++++ Material supplied ++++

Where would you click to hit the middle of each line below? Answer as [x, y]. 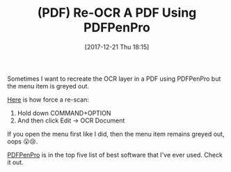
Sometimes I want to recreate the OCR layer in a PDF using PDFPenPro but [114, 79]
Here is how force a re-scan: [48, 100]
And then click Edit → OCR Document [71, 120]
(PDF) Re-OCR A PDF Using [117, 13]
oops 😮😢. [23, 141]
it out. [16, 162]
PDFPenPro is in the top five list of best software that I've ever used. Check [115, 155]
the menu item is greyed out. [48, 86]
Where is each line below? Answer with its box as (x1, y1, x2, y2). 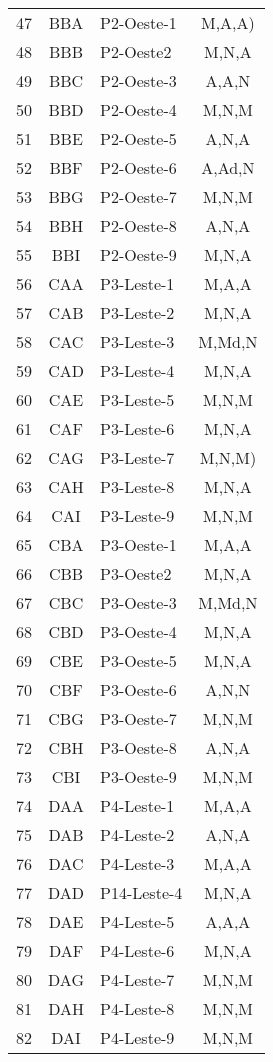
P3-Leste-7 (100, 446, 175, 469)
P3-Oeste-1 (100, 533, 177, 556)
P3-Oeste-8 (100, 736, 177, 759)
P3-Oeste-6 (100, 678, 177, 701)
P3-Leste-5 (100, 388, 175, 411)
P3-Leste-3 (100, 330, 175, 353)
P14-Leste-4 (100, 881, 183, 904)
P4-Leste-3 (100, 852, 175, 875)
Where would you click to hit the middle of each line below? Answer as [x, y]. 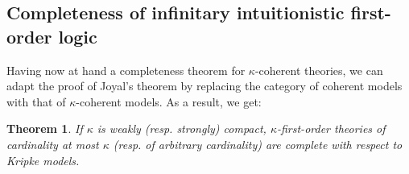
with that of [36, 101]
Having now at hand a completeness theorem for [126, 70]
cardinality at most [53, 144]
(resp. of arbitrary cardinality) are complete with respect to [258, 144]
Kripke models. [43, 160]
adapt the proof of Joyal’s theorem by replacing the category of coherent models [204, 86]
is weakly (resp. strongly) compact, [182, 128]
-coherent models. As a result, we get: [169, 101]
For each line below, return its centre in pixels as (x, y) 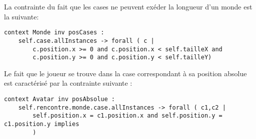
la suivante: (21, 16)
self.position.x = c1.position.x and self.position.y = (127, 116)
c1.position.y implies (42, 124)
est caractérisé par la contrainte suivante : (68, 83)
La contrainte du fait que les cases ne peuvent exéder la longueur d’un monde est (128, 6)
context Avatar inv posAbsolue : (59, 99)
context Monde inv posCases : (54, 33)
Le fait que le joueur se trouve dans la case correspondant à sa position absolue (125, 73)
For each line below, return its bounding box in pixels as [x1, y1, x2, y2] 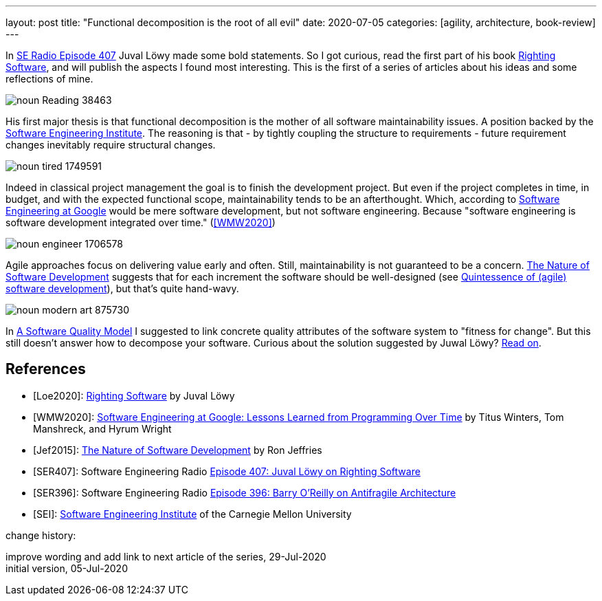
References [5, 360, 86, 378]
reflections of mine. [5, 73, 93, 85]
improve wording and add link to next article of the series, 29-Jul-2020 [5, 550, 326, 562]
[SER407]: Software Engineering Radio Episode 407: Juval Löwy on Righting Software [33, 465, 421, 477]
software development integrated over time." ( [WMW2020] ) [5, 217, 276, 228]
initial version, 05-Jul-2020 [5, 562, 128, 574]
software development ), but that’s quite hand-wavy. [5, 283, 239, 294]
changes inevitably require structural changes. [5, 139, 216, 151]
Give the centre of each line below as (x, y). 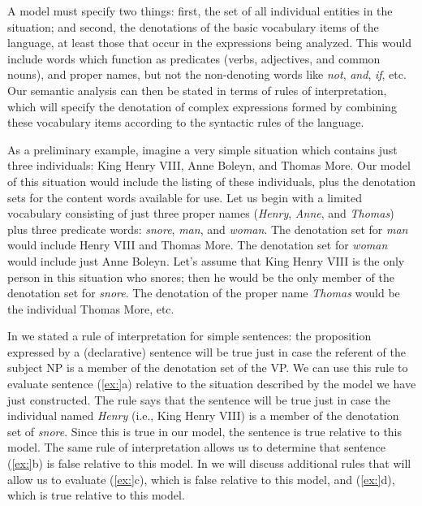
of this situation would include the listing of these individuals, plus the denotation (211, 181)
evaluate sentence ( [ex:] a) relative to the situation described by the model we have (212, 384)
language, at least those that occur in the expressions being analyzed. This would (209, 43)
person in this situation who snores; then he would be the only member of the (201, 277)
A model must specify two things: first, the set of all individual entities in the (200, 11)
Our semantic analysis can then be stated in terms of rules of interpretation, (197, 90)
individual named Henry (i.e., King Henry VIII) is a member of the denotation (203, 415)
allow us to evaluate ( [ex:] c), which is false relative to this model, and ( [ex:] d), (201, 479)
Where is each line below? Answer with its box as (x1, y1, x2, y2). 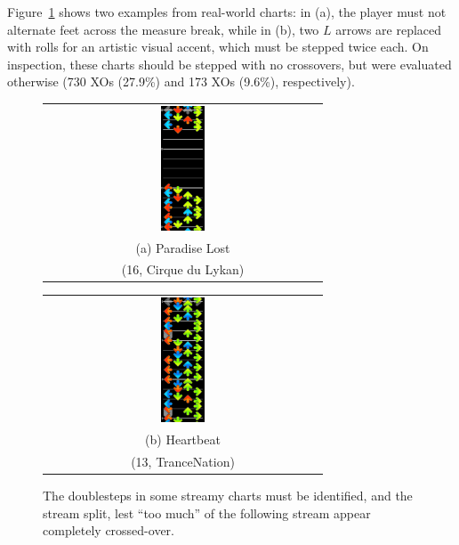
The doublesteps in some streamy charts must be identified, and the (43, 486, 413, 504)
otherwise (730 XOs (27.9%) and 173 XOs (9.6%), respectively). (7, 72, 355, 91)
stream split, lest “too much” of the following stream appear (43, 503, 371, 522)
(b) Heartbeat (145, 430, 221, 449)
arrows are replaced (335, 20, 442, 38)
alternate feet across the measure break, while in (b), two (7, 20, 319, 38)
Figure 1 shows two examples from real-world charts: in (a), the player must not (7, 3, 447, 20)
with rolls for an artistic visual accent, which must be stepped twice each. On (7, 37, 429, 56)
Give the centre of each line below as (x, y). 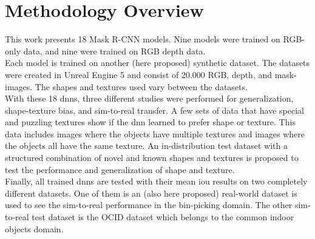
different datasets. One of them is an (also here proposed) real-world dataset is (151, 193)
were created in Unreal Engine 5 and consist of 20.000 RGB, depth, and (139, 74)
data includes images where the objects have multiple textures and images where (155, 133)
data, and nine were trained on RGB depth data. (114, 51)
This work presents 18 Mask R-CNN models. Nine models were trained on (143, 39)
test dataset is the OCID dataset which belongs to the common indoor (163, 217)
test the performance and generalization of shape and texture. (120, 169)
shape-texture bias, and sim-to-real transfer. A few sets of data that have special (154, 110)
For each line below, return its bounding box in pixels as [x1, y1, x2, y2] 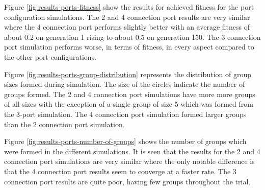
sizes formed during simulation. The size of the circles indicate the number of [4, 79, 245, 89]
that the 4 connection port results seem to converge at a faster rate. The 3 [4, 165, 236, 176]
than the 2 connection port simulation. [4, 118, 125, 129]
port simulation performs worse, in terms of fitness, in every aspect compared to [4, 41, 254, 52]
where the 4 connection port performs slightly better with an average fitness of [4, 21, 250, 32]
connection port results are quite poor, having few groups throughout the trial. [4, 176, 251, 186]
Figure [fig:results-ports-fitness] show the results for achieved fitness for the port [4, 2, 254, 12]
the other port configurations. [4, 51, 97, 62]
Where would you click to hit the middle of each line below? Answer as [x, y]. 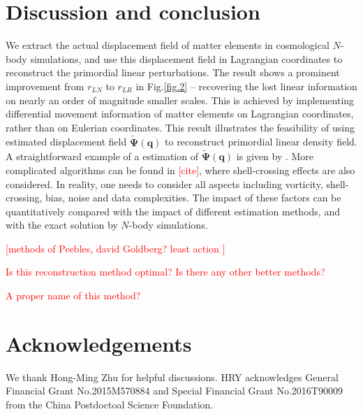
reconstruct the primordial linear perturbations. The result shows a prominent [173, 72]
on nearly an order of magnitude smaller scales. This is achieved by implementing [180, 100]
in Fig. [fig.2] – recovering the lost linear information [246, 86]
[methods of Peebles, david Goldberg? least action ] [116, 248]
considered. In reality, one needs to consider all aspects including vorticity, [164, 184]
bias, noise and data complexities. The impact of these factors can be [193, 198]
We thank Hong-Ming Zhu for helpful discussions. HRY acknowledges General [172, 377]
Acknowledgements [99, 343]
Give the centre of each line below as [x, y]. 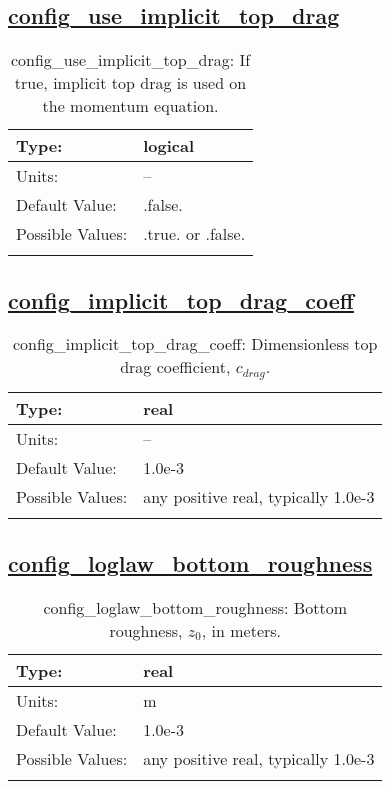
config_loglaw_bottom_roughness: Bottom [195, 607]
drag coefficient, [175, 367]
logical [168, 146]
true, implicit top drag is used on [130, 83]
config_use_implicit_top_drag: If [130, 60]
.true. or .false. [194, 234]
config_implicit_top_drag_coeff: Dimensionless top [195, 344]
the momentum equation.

++++

*Exercise aim*:
Every entry above needs to be copied exactly, and no pictures go with it.

*Result of the task*:
Where would you click to hit the middle of each line below? Answer as [x, y]. 
Sometimes I want to recreate the OCR layer in a PDF using PDFPenPro but [114, 79]
Here is how force a re-scan: [48, 100]
And then click Edit → OCR Document [71, 120]
(PDF) Re-OCR A PDF Using [117, 13]
oops 😮😢. [23, 141]
it out. [16, 162]
PDFPenPro is in the top five list of best software that I've ever used. Check [115, 155]
the menu item is greyed out. [48, 86]
Where is each line below? Answer with its box as (x1, y1, x2, y2). 
P3-Leste-7 (100, 446, 175, 469)
P3-Oeste-1 (100, 533, 177, 556)
P3-Oeste-8 (100, 736, 177, 759)
P3-Oeste-6 (100, 678, 177, 701)
P3-Leste-5 (100, 388, 175, 411)
P3-Leste-3 (100, 330, 175, 353)
P14-Leste-4 (100, 881, 183, 904)
P4-Leste-3 (100, 852, 175, 875)
Where would you click to hit the middle of each line below? Answer as [x, y]. 
with that of [36, 101]
Having now at hand a completeness theorem for [126, 70]
cardinality at most [53, 144]
(resp. of arbitrary cardinality) are complete with respect to [258, 144]
Kripke models. [43, 160]
adapt the proof of Joyal’s theorem by replacing the category of coherent models [204, 86]
is weakly (resp. strongly) compact, [182, 128]
-coherent models. As a result, we get: [169, 101]
For each line below, return its centre in pixels as (x, y) 
la suivante: (21, 16)
self.position.x = c1.position.x and self.position.y = (127, 116)
c1.position.y implies (42, 124)
est caractérisé par la contrainte suivante : (68, 83)
La contrainte du fait que les cases ne peuvent exéder la longueur d’un monde est (128, 6)
context Avatar inv posAbsolue : (59, 99)
context Monde inv posCases : (54, 33)
Le fait que le joueur se trouve dans la case correspondant à sa position absolue (125, 73)
For each line below, return its bounding box in pixels as [x1, y1, x2, y2] 
References [5, 360, 86, 378]
reflections of mine. [5, 73, 93, 85]
improve wording and add link to next article of the series, 29-Jul-2020 [5, 550, 326, 562]
[SER407]: Software Engineering Radio Episode 407: Juval Löwy on Righting Software [33, 465, 421, 477]
software development integrated over time." ( [WMW2020] ) [5, 217, 276, 228]
initial version, 05-Jul-2020 [5, 562, 128, 574]
software development ), but that’s quite hand-wavy. [5, 283, 239, 294]
changes inevitably require structural changes. [5, 139, 216, 151]
Give the centre of each line below as (x, y). 
of this situation would include the listing of these individuals, plus the denotation (211, 181)
evaluate sentence ( [ex:] a) relative to the situation described by the model we have (212, 384)
language, at least those that occur in the expressions being analyzed. This would (209, 43)
person in this situation who snores; then he would be the only member of the (201, 277)
A model must specify two things: first, the set of all individual entities in the (200, 11)
Our semantic analysis can then be stated in terms of rules of interpretation, (197, 90)
individual named Henry (i.e., King Henry VIII) is a member of the denotation (203, 415)
allow us to evaluate ( [ex:] c), which is false relative to this model, and ( [ex:] d), (201, 479)
Where is each line below? Answer with its box as (x1, y1, x2, y2). 
The doublesteps in some streamy charts must be identified, and the (43, 486, 413, 504)
otherwise (730 XOs (27.9%) and 173 XOs (9.6%), respectively). (7, 72, 355, 91)
stream split, lest “too much” of the following stream appear (43, 503, 371, 522)
(b) Heartbeat (145, 430, 221, 449)
arrows are replaced (335, 20, 442, 38)
alternate feet across the measure break, while in (b), two (7, 20, 319, 38)
Figure 1 shows two examples from real-world charts: in (a), the player must not (7, 3, 447, 20)
with rolls for an artistic visual accent, which must be stepped twice each. On (7, 37, 429, 56)
Give the centre of each line below as (x, y). 
different datasets. One of them is an (also here proposed) real-world dataset is (151, 193)
were created in Unreal Engine 5 and consist of 20.000 RGB, depth, and (139, 74)
data includes images where the objects have multiple textures and images where (155, 133)
data, and nine were trained on RGB depth data. (114, 51)
This work presents 18 Mask R-CNN models. Nine models were trained on (143, 39)
test dataset is the OCID dataset which belongs to the common indoor (163, 217)
test the performance and generalization of shape and texture. (120, 169)
shape-texture bias, and sim-to-real transfer. A few sets of data that have special (154, 110)
For each line below, return its bounding box in pixels as [x1, y1, x2, y2] 
sizes formed during simulation. The size of the circles indicate the number of [4, 79, 245, 89]
that the 4 connection port results seem to converge at a faster rate. The 3 [4, 165, 236, 176]
than the 2 connection port simulation. [4, 118, 125, 129]
port simulation performs worse, in terms of fitness, in every aspect compared to [4, 41, 254, 52]
where the 4 connection port performs slightly better with an average fitness of [4, 21, 250, 32]
connection port results are quite poor, having few groups throughout the trial. [4, 176, 251, 186]
Figure [fig:results-ports-fitness] show the results for achieved fitness for the port [4, 2, 254, 12]
the other port configurations. [4, 51, 97, 62]
Where would you click to hit the middle of each line below? Answer as [x, y]. 
reconstruct the primordial linear perturbations. The result shows a prominent [173, 72]
on nearly an order of magnitude smaller scales. This is achieved by implementing [180, 100]
in Fig. [fig.2] – recovering the lost linear information [246, 86]
[methods of Peebles, david Goldberg? least action ] [116, 248]
considered. In reality, one needs to consider all aspects including vorticity, [164, 184]
bias, noise and data complexities. The impact of these factors can be [193, 198]
We thank Hong-Ming Zhu for helpful discussions. HRY acknowledges General [172, 377]
Acknowledgements [99, 343]
Give the centre of each line below as [x, y]. 
config_loglaw_bottom_roughness: Bottom [195, 607]
drag coefficient, [175, 367]
logical [168, 146]
true, implicit top drag is used on [130, 83]
config_use_implicit_top_drag: If [130, 60]
.true. or .false. [194, 234]
config_implicit_top_drag_coeff: Dimensionless top [195, 344]
the momentum equation.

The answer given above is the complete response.